This task calls for the lines below starting at the one containing "Certified Equity Professional Institute has" and ending at the one containing "The historic flag of Königreich Preußen is a", repeated exactly with both ends kept and pictures left out.

MATERIAL PROVIDED
________

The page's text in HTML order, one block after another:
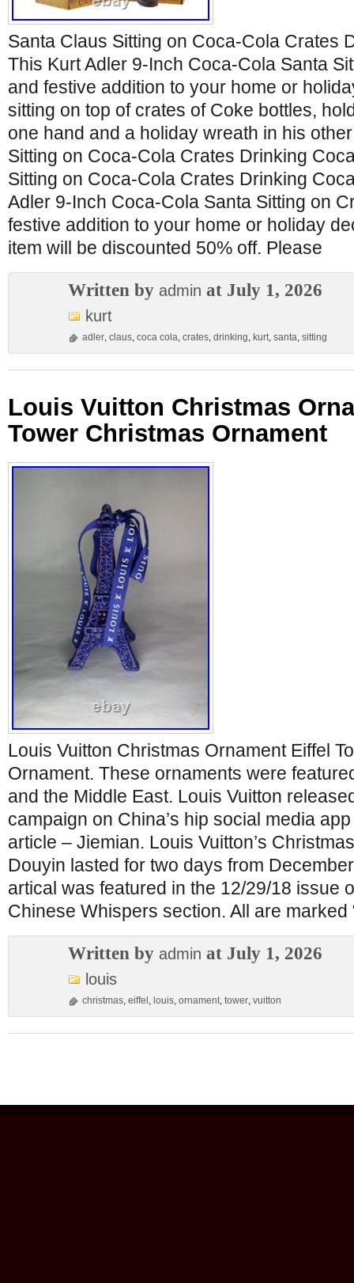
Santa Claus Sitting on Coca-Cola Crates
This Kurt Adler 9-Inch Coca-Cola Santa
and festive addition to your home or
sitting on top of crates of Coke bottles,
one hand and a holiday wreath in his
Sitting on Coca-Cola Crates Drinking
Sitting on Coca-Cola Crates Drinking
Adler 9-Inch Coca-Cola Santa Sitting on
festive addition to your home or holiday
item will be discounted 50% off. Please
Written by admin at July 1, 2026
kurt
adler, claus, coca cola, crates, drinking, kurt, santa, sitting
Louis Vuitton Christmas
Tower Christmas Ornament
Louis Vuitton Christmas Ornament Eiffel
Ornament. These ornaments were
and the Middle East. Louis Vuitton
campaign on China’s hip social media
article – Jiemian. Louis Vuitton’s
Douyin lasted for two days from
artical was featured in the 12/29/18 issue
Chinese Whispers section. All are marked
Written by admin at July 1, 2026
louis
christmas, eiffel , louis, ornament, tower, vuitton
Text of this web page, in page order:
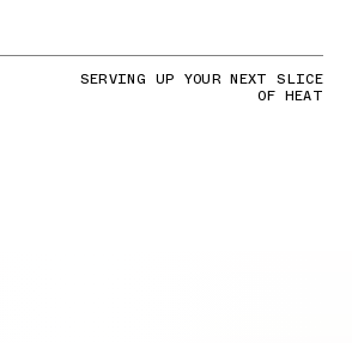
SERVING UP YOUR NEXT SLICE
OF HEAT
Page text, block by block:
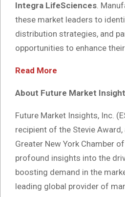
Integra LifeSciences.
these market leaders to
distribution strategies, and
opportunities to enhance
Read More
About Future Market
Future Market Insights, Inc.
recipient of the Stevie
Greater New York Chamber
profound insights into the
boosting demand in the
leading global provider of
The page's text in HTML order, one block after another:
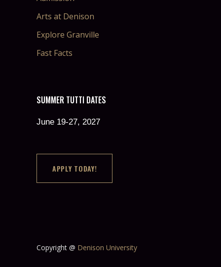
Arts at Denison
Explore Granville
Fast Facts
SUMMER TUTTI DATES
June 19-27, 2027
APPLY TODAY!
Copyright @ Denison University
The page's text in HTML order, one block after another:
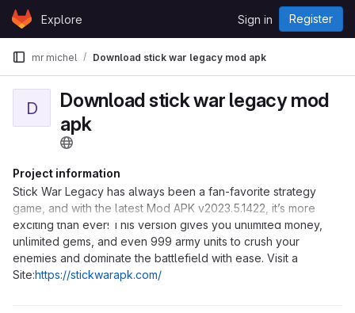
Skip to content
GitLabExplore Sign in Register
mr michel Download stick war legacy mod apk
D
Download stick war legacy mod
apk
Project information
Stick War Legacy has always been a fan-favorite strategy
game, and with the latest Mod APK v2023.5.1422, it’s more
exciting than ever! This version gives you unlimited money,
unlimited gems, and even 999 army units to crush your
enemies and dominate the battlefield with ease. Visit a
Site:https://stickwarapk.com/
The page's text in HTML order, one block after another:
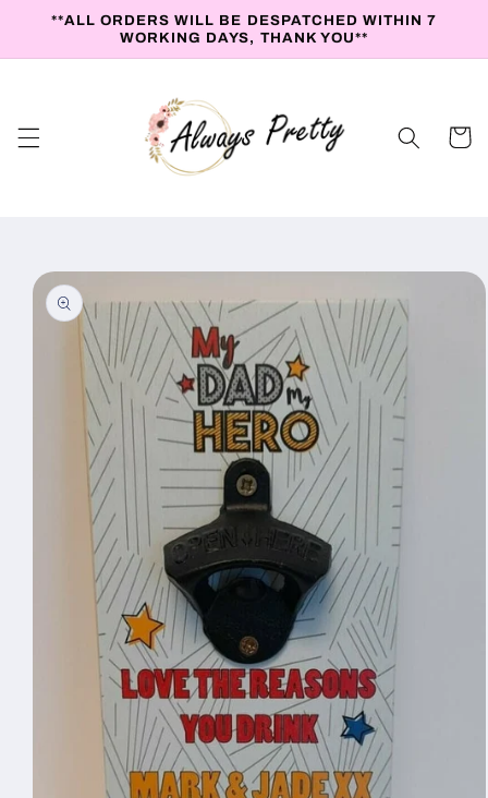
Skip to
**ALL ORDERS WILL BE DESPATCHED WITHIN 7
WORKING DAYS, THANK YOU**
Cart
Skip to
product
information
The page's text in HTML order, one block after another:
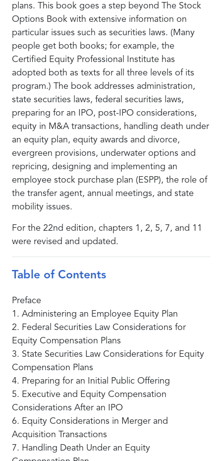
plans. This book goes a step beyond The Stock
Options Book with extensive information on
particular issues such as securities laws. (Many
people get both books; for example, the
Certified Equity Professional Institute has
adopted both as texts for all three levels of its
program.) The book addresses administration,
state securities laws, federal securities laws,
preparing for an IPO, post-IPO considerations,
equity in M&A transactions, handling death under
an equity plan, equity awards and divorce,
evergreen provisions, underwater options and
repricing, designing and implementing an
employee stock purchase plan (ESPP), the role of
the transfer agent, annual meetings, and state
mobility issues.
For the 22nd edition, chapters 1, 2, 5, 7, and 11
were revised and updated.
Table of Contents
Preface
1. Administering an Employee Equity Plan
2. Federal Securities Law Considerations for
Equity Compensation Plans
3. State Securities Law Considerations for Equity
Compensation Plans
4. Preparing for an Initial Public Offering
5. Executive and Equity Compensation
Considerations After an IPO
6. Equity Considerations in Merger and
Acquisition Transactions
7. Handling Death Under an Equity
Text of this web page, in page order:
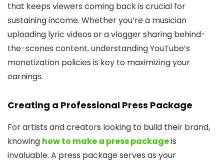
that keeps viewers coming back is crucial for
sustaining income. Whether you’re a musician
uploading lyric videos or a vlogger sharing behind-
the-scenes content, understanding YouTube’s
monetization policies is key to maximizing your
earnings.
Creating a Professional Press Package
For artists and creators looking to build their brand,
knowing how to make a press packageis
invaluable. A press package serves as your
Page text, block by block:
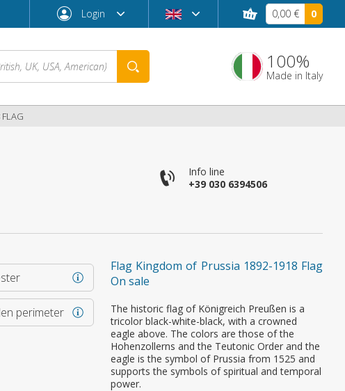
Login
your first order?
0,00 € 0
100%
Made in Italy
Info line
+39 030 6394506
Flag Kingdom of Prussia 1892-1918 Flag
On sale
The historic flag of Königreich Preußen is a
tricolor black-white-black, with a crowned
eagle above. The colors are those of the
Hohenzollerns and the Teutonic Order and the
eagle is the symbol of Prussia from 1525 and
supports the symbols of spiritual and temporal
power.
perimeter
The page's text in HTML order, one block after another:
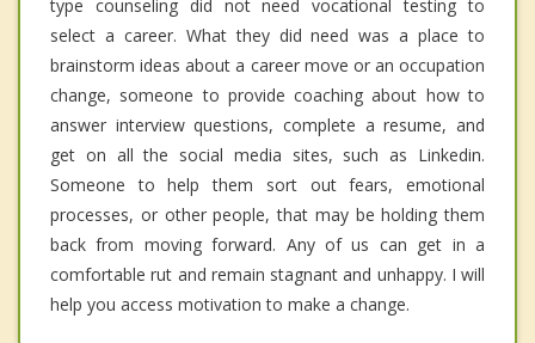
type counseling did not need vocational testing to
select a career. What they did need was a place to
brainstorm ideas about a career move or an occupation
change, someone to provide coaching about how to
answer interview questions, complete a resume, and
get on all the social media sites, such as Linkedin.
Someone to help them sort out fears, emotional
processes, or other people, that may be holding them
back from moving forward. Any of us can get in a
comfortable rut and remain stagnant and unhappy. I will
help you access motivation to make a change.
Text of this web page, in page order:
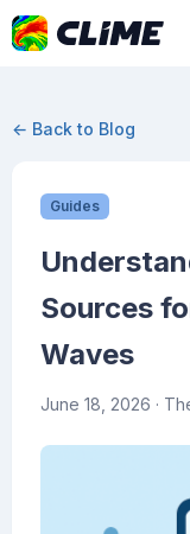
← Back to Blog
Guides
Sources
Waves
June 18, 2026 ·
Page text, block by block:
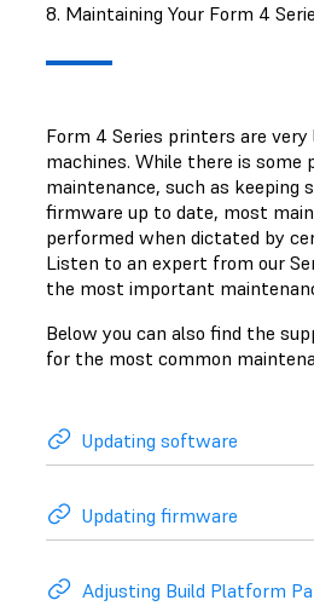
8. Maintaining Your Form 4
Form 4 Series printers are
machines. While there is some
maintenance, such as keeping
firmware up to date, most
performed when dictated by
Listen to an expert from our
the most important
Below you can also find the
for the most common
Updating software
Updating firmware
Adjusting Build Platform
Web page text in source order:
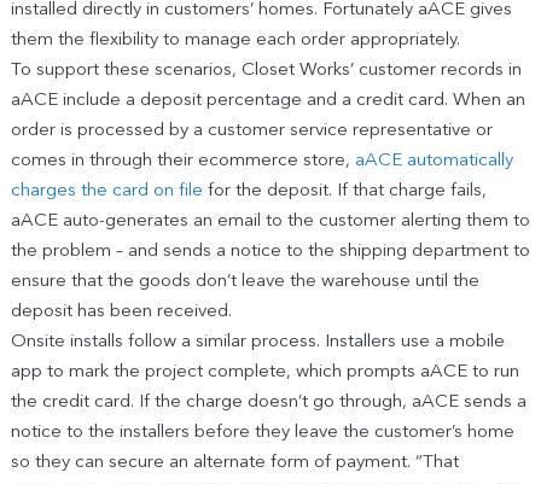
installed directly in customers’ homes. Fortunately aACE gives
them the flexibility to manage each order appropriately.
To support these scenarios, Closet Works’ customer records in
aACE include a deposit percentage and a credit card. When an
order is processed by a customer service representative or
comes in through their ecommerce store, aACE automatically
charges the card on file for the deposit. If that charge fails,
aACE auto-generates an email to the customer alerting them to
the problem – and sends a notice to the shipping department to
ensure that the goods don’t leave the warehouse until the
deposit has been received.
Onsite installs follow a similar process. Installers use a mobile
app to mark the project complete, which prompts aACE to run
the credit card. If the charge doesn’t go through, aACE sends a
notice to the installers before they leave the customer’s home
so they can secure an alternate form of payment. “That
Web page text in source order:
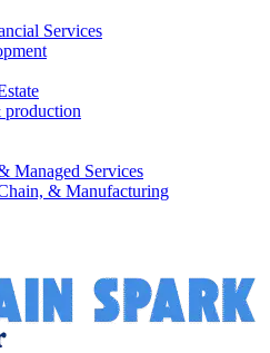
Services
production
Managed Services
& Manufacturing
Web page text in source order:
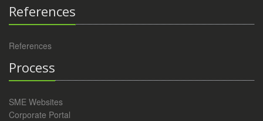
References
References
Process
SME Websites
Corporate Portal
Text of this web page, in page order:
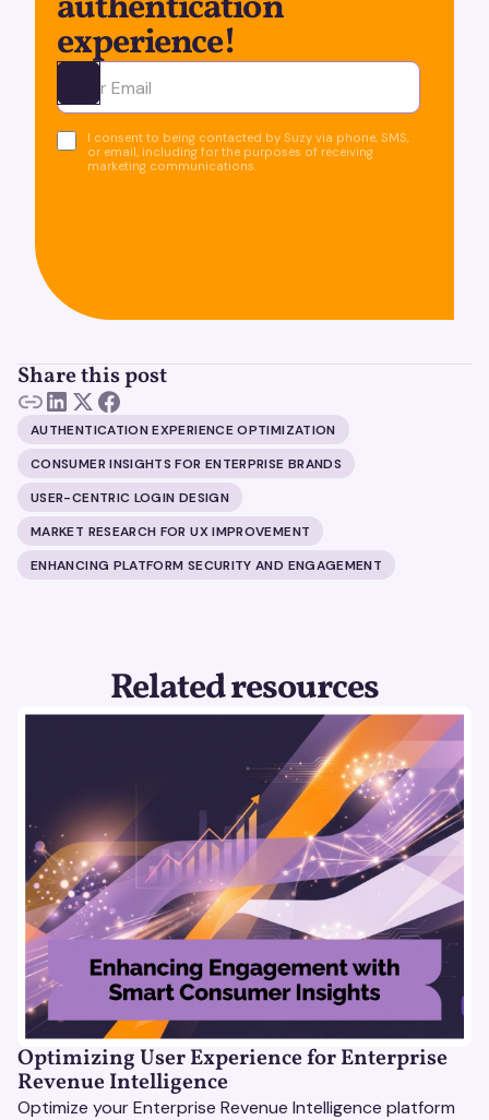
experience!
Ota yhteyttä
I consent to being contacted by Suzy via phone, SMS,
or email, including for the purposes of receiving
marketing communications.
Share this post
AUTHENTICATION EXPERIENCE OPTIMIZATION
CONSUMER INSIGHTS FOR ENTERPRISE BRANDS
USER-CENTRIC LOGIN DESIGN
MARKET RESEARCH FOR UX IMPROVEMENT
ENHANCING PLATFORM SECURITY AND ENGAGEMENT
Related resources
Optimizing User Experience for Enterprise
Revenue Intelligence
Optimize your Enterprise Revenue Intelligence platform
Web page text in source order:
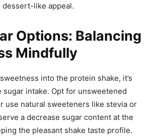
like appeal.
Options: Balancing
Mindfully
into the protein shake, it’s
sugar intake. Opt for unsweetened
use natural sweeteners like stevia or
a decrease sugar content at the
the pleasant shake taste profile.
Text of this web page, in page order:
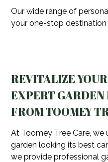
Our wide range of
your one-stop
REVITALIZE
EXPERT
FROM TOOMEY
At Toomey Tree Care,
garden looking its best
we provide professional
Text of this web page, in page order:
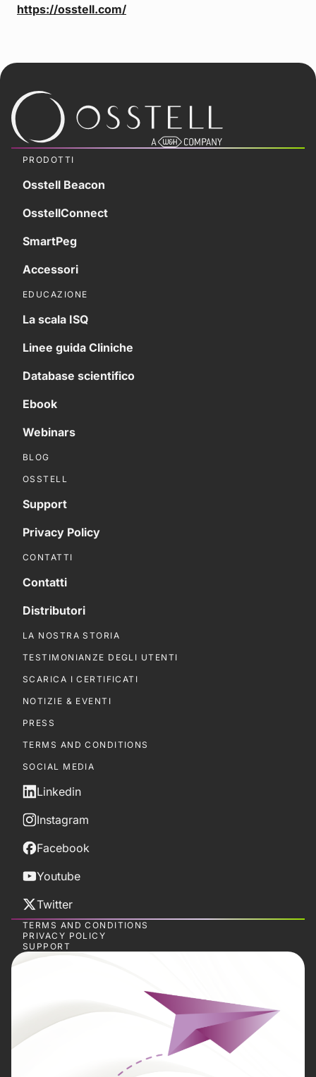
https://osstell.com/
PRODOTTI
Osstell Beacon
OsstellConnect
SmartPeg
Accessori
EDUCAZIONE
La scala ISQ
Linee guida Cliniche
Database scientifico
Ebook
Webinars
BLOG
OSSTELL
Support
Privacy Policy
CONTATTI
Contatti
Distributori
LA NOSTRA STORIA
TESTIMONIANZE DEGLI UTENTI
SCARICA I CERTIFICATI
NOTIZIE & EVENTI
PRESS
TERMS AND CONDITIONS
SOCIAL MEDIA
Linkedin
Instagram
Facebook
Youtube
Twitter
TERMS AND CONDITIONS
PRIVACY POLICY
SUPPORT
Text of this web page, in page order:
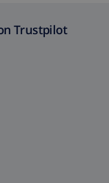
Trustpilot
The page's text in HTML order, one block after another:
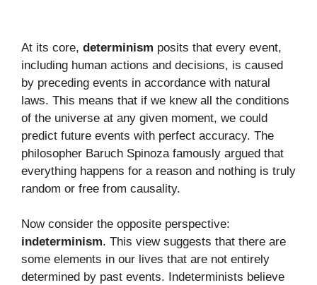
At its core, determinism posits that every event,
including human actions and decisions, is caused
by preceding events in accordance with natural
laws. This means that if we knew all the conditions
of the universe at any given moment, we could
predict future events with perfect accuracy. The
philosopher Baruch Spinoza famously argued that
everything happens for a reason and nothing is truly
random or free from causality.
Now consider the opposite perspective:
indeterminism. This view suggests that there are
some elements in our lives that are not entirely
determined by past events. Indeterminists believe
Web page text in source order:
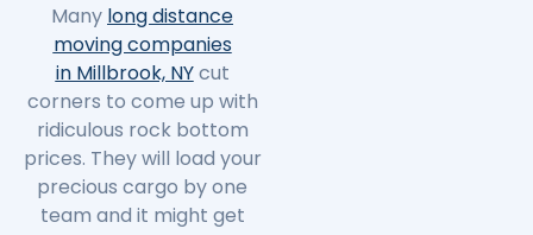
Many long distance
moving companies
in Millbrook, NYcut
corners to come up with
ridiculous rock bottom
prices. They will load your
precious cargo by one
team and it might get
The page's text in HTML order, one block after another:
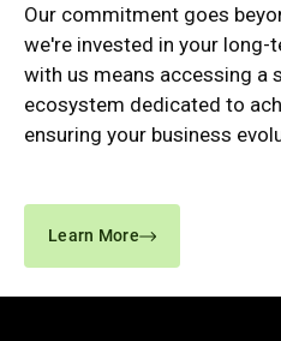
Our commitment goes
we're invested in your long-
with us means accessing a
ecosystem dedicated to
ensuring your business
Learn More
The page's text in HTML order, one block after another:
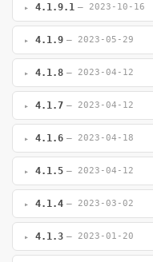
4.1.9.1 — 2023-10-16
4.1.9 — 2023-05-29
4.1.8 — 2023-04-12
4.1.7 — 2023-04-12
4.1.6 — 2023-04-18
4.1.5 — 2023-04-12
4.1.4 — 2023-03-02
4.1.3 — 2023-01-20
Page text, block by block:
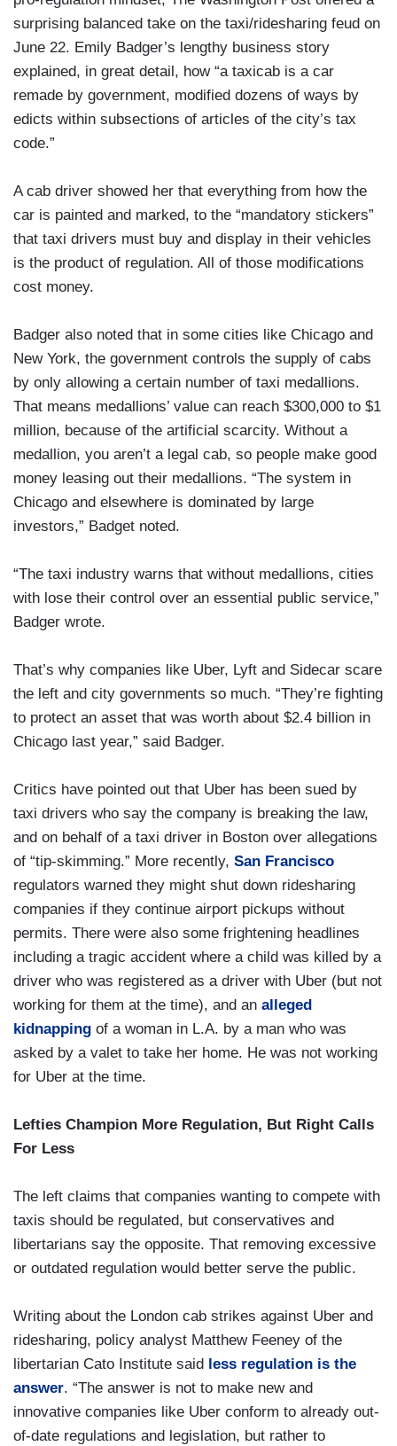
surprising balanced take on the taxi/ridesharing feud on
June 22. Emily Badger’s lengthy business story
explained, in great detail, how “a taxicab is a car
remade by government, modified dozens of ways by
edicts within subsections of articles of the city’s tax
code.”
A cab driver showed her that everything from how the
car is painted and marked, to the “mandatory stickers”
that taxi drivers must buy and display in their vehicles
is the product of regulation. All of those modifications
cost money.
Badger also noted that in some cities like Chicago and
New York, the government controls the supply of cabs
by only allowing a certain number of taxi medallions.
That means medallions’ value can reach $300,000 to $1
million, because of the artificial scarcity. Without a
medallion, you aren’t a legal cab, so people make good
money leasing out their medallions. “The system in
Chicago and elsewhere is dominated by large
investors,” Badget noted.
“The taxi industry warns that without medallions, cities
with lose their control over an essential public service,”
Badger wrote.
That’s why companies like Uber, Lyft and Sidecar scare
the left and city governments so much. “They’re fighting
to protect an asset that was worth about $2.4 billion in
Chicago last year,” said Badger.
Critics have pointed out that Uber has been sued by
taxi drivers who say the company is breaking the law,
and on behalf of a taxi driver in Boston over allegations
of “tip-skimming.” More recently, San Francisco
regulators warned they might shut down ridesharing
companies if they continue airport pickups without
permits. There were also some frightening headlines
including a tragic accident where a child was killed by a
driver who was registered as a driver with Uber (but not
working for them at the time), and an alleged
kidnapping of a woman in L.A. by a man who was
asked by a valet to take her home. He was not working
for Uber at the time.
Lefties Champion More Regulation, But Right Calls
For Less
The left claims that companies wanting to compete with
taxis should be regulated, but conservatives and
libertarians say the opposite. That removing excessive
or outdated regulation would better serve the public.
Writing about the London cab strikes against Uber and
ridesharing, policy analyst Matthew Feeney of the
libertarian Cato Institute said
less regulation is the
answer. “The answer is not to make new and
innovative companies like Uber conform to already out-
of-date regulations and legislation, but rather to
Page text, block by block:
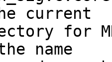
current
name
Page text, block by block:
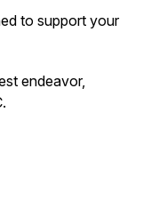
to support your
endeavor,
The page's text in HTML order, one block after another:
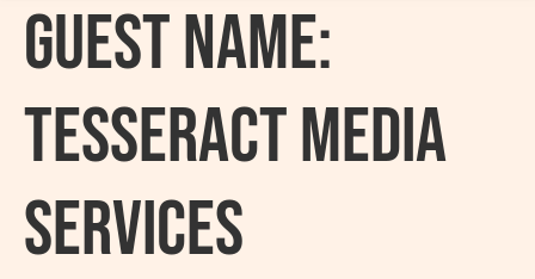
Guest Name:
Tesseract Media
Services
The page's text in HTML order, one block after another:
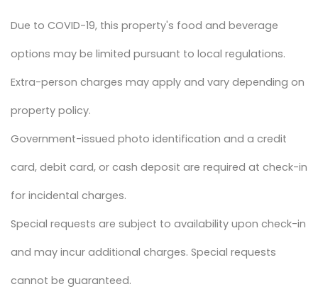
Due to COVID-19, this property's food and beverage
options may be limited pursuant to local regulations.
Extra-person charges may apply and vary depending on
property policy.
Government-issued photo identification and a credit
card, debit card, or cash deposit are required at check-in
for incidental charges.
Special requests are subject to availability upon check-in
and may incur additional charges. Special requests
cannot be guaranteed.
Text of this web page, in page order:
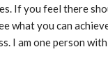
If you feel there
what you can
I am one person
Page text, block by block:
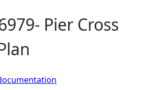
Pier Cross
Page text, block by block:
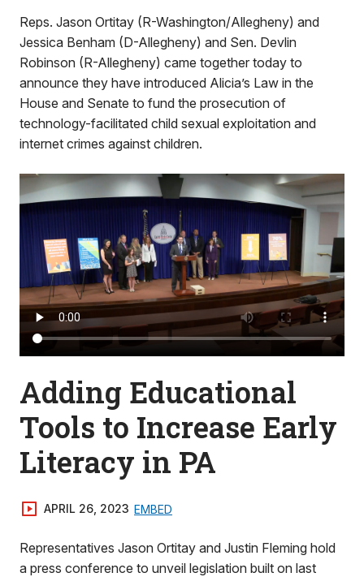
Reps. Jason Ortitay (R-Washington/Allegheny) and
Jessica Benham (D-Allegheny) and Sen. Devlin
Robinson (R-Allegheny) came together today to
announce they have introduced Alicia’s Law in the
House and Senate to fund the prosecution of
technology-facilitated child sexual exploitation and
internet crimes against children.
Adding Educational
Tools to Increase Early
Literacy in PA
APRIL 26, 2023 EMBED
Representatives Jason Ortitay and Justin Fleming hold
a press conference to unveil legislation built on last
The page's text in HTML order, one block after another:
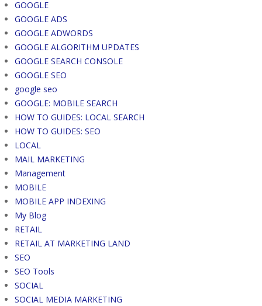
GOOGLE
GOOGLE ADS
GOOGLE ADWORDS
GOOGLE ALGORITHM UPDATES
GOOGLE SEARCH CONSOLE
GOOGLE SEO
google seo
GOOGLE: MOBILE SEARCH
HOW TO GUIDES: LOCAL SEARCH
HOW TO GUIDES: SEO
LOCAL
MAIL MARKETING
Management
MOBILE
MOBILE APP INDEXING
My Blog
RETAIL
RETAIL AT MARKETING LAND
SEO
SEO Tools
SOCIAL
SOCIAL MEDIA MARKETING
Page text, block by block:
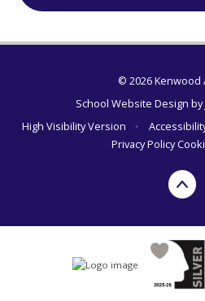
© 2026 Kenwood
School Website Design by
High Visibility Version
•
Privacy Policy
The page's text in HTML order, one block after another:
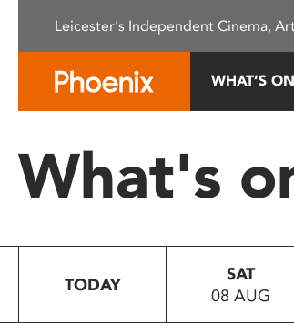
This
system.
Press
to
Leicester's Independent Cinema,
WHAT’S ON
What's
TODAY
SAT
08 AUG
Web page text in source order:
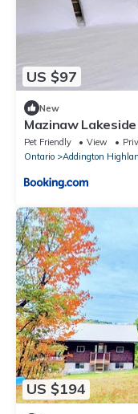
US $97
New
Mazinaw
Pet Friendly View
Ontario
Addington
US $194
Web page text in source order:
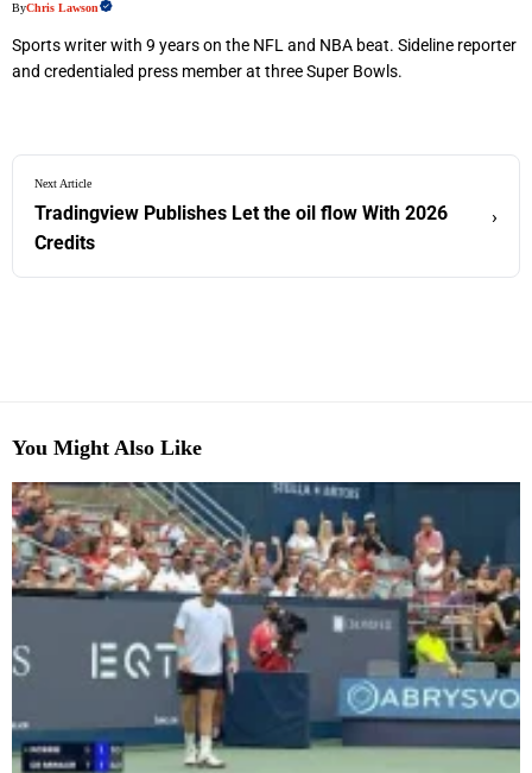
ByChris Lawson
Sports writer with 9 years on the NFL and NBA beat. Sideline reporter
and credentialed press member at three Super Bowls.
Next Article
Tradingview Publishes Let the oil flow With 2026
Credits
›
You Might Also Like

________

RESPONSE TO THIS TASK
Certified Equity Professional Institute has
adopted both as texts for all three levels of its
program.) The book addresses administration,
state securities laws, federal securities laws,
preparing for an IPO, post-IPO considerations,
equity in M&A transactions, handling death under
an equity plan, equity awards and divorce,
evergreen provisions, underwater options and
repricing, designing and implementing an
employee stock purchase plan (ESPP), the role of
the transfer agent, annual meetings, and state
mobility issues.
For the 22nd edition, chapters 1, 2, 5, 7, and 11
were revised and updated.
Table of Contents
Preface
1. Administering an Employee Equity Plan
2. Federal Securities Law Considerations for
Equity Compensation Plans
3. State Securities Law Considerations for Equity
Compensation Plans
4. Preparing for an Initial Public Offering
5. Executive and Equity Compensation
Considerations After an IPO
6. Equity Considerations in Merger and
Acquisition Transactions
7. Handling Death Under an Equity
Text of this web page, in page order:
that keeps viewers coming back is crucial for
sustaining income. Whether you’re a musician
uploading lyric videos or a vlogger sharing behind-
the-scenes content, understanding YouTube’s
monetization policies is key to maximizing your
earnings.
Creating a Professional Press Package
For artists and creators looking to build their brand,
knowing how to make a press packageis
invaluable. A press package serves as your
Page text, block by block:
Login
your first order?
0,00 € 0
100%
Made in Italy
Info line
+39 030 6394506
Flag Kingdom of Prussia 1892-1918 Flag
On sale
The historic flag of Königreich Preußen is a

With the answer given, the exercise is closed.